-- Provided data --
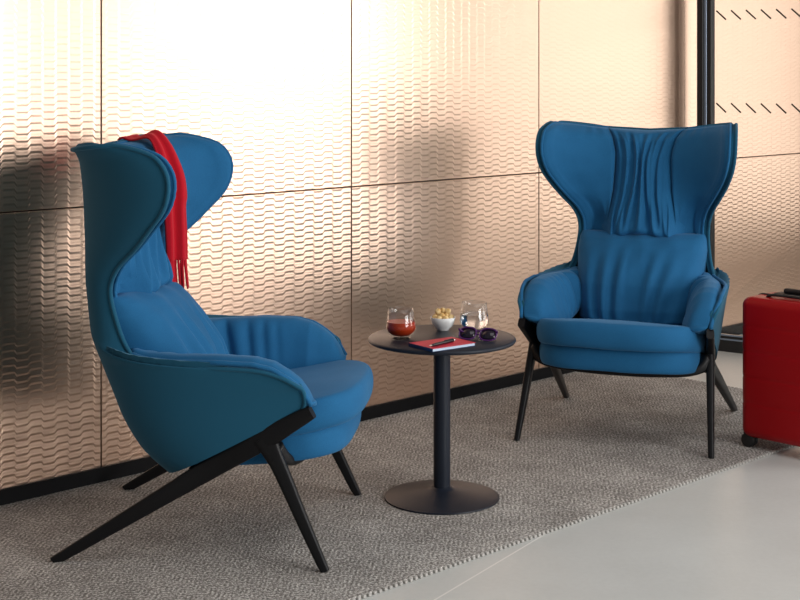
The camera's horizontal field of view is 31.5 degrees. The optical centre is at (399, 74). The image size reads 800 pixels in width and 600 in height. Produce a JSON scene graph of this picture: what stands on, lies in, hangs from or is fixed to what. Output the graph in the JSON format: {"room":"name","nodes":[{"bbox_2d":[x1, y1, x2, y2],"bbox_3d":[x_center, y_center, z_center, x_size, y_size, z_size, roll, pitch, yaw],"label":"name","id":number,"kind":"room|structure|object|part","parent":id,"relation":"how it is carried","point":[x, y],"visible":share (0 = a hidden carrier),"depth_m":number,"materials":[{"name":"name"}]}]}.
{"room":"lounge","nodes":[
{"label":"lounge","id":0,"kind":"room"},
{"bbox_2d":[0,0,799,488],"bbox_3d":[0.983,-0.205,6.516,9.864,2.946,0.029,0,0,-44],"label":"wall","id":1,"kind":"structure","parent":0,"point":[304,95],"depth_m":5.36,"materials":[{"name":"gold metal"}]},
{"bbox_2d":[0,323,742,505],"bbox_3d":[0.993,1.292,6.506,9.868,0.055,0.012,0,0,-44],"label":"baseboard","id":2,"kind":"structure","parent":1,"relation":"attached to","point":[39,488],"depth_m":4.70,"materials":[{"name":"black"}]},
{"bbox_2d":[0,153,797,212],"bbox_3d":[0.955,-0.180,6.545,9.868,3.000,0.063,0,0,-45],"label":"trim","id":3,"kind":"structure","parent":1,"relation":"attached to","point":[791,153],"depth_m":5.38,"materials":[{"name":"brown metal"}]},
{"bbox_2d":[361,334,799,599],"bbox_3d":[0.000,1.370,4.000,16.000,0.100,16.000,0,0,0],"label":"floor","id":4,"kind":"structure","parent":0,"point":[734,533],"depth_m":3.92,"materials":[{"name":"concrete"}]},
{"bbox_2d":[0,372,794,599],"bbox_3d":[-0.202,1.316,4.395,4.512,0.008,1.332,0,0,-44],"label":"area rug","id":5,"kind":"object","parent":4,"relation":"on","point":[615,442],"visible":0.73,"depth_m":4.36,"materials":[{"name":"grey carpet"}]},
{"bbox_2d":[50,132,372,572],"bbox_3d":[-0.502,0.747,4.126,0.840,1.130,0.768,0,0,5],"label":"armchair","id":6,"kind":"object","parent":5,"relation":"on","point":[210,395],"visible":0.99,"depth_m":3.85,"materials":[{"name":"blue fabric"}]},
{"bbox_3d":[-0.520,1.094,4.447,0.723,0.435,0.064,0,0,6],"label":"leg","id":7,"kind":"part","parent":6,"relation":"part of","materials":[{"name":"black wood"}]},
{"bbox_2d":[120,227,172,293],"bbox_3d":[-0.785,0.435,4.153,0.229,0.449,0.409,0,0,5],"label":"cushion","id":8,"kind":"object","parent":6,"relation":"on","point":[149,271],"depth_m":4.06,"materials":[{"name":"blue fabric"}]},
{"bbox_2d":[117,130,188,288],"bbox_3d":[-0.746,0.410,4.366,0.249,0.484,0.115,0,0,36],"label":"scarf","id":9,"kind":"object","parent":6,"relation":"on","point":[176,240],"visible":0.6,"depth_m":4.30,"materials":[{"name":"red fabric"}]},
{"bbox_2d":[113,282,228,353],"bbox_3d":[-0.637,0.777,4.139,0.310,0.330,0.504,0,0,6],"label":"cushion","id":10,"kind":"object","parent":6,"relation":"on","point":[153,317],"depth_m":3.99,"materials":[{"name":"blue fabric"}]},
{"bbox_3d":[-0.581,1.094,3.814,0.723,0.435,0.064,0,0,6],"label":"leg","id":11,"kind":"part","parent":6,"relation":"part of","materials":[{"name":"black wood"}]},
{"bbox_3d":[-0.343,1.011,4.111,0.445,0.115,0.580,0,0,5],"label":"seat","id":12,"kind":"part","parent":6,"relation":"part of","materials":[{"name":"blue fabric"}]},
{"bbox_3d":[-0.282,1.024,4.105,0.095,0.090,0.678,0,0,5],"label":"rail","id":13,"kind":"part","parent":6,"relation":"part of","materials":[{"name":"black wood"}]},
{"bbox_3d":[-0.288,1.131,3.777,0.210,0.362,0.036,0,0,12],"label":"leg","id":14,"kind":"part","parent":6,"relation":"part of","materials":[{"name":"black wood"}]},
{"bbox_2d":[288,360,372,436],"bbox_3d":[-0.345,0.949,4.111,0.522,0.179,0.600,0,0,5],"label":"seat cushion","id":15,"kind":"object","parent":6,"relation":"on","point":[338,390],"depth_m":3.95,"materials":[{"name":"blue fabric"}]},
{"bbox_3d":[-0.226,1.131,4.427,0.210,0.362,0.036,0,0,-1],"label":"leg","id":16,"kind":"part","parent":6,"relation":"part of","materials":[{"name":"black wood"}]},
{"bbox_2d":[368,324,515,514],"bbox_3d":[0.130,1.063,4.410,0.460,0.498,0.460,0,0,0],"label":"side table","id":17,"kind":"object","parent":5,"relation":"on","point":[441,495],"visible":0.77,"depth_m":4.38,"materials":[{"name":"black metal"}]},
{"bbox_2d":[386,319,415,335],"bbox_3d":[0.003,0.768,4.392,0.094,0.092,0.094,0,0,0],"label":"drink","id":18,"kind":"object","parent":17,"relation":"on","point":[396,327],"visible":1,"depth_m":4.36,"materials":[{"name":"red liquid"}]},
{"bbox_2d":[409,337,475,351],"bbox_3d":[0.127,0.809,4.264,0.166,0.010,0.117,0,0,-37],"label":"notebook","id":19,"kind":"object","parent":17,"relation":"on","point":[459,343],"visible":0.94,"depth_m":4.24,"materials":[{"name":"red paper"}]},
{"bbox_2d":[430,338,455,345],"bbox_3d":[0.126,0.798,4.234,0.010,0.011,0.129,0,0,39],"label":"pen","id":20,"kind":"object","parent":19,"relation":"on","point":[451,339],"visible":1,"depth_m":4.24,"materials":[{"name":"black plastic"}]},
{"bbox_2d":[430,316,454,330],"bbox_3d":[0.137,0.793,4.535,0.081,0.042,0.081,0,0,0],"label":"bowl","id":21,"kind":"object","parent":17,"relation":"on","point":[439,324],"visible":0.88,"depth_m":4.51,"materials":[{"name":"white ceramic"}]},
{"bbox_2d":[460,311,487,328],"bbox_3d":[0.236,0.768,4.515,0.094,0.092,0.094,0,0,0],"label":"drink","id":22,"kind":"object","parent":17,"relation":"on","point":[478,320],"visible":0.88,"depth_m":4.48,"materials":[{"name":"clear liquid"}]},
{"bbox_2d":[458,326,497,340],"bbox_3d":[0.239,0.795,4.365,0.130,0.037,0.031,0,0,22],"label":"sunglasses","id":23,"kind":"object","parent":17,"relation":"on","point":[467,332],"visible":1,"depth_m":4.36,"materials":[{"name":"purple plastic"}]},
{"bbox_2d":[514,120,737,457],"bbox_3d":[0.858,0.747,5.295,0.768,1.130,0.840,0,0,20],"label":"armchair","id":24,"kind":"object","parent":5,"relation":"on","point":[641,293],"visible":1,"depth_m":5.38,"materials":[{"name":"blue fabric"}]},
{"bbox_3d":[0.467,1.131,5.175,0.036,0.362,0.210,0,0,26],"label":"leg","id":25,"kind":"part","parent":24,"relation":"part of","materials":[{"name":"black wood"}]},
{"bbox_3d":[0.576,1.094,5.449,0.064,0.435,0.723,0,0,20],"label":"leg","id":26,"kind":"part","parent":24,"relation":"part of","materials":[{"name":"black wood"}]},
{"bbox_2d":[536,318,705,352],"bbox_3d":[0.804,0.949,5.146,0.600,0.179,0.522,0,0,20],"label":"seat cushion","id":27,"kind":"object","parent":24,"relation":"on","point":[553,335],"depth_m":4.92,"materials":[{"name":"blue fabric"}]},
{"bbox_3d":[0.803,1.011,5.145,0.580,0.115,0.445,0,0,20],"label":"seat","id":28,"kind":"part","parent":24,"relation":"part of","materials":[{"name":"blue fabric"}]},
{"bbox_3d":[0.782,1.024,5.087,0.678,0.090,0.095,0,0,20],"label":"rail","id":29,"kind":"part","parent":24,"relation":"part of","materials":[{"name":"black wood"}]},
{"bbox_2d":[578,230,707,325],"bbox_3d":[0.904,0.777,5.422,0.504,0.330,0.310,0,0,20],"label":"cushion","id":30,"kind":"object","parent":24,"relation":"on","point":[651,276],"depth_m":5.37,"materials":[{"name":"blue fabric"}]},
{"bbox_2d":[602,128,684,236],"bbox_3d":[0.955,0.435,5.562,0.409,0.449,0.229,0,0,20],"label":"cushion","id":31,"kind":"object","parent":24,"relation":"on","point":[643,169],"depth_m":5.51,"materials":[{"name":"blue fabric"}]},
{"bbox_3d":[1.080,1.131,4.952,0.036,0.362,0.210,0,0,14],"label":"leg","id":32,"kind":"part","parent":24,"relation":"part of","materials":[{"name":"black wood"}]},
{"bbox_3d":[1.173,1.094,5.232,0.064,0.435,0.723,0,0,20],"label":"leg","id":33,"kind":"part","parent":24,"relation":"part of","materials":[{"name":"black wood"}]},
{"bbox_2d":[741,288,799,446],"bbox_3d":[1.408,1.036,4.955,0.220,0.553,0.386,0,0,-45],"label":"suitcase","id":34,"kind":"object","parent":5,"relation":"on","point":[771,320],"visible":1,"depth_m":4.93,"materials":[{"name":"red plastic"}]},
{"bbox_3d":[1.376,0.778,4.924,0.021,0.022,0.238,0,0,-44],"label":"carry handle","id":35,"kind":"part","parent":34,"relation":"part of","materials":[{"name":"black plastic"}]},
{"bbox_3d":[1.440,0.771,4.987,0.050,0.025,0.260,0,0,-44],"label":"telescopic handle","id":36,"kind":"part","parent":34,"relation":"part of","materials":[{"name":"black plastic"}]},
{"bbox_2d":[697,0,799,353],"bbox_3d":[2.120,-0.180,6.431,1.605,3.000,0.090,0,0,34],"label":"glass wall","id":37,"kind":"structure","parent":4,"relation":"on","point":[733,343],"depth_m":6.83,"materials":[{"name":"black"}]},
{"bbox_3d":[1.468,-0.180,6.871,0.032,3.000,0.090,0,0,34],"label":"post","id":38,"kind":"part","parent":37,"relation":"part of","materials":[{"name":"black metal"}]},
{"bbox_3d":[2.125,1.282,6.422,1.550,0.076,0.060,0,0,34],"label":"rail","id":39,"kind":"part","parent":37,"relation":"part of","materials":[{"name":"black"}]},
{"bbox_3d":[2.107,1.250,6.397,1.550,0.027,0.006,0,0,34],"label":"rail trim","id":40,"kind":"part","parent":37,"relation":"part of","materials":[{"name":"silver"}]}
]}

-- Your objective --
Copy task for the entries above: every line with the string "seat".

-- Output for this task --
{"bbox_3d":[-0.343,1.011,4.111,0.445,0.115,0.580,0,0,5],"label":"seat","id":12,"kind":"part","parent":6,"relation":"part of","materials":[{"name":"blue fabric"}]},
{"bbox_2d":[288,360,372,436],"bbox_3d":[-0.345,0.949,4.111,0.522,0.179,0.600,0,0,5],"label":"seat cushion","id":15,"kind":"object","parent":6,"relation":"on","point":[338,390],"depth_m":3.95,"materials":[{"name":"blue fabric"}]},
{"bbox_2d":[536,318,705,352],"bbox_3d":[0.804,0.949,5.146,0.600,0.179,0.522,0,0,20],"label":"seat cushion","id":27,"kind":"object","parent":24,"relation":"on","point":[553,335],"depth_m":4.92,"materials":[{"name":"blue fabric"}]},
{"bbox_3d":[0.803,1.011,5.145,0.580,0.115,0.445,0,0,20],"label":"seat","id":28,"kind":"part","parent":24,"relation":"part of","materials":[{"name":"blue fabric"}]},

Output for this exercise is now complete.